━━━━━ RECORDS SUPPLIED ━━━━━

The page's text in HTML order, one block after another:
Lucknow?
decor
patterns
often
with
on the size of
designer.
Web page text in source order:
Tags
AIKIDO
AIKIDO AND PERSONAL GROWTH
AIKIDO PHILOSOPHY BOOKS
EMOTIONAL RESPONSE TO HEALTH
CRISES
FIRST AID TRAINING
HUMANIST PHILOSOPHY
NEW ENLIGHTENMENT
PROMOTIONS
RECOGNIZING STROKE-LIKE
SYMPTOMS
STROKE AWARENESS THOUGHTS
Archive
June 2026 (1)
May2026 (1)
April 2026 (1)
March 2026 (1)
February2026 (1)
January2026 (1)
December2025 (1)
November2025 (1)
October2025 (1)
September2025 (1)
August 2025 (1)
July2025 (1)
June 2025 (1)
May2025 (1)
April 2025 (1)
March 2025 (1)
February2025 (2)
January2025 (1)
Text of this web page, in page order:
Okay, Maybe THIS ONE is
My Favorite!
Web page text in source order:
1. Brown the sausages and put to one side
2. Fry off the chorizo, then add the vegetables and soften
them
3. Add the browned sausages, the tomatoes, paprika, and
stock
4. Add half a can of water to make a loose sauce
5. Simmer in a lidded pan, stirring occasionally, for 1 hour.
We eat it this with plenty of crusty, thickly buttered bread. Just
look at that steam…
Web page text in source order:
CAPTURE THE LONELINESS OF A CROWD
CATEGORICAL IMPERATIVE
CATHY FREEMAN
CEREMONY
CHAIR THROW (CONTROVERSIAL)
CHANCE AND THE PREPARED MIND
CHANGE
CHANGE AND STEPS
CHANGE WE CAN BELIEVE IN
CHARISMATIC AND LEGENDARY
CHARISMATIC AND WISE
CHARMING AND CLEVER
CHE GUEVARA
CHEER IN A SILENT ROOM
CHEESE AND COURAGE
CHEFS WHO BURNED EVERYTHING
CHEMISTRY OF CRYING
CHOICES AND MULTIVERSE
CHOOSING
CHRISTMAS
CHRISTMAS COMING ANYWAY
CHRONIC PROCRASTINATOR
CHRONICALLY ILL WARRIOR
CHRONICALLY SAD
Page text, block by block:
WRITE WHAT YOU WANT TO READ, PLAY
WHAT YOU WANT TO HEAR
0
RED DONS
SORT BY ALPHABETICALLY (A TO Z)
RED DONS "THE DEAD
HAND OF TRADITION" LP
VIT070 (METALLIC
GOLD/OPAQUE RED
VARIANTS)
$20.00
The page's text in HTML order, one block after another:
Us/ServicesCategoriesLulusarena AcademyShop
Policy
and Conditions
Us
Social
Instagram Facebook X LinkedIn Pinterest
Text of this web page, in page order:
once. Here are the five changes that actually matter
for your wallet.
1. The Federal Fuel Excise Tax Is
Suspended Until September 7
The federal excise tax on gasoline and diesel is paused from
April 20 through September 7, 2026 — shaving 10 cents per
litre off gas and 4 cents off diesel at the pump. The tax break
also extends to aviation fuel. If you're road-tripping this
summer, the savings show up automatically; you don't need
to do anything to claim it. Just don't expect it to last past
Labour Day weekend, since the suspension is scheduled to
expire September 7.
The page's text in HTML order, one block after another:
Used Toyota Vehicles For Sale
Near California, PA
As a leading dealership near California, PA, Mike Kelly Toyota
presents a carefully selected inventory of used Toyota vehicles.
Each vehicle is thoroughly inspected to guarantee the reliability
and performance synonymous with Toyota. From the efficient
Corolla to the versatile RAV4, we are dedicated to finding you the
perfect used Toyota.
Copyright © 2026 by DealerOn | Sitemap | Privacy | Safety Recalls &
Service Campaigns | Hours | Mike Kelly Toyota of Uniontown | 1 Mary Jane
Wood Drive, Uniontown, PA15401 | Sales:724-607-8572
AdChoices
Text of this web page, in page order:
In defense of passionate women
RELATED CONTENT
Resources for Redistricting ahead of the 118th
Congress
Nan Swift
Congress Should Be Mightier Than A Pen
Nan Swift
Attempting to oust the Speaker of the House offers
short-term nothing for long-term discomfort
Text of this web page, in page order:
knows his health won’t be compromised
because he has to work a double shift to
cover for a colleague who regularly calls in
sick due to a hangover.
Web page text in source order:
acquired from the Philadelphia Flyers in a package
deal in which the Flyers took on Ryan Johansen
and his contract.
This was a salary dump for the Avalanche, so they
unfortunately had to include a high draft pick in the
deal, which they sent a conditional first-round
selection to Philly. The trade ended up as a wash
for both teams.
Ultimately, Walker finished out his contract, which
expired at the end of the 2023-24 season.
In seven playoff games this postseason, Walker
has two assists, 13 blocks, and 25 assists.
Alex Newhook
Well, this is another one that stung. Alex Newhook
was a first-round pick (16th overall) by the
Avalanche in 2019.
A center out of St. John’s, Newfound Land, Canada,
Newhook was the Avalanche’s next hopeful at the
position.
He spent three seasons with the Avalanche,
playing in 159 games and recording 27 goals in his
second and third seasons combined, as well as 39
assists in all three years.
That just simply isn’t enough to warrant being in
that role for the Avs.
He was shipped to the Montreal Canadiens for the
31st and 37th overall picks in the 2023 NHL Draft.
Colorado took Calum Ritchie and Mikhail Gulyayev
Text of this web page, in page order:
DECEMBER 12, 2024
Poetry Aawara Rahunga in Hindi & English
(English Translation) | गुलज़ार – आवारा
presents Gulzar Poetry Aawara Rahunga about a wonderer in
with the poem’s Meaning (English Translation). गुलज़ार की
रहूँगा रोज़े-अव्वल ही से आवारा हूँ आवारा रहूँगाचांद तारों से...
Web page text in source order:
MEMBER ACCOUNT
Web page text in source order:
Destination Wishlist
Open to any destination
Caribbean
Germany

━━━━━

WORK ITEM:
From the listing above, output exactly the run of lines that starts with the line containing "April 2025 (1)" and ends with the line containing "CHOICES AND MULTIVERSE".

RESPONSE TO THE EXERCISE:
April 2025 (1)
March 2025 (1)
February2025 (2)
January2025 (1)
Text of this web page, in page order:
Okay, Maybe THIS ONE is
My Favorite!
Web page text in source order:
1. Brown the sausages and put to one side
2. Fry off the chorizo, then add the vegetables and soften
them
3. Add the browned sausages, the tomatoes, paprika, and
stock
4. Add half a can of water to make a loose sauce
5. Simmer in a lidded pan, stirring occasionally, for 1 hour.
We eat it this with plenty of crusty, thickly buttered bread. Just
look at that steam…
Web page text in source order:
CAPTURE THE LONELINESS OF A CROWD
CATEGORICAL IMPERATIVE
CATHY FREEMAN
CEREMONY
CHAIR THROW (CONTROVERSIAL)
CHANCE AND THE PREPARED MIND
CHANGE
CHANGE AND STEPS
CHANGE WE CAN BELIEVE IN
CHARISMATIC AND LEGENDARY
CHARISMATIC AND WISE
CHARMING AND CLEVER
CHE GUEVARA
CHEER IN A SILENT ROOM
CHEESE AND COURAGE
CHEFS WHO BURNED EVERYTHING
CHEMISTRY OF CRYING
CHOICES AND MULTIVERSE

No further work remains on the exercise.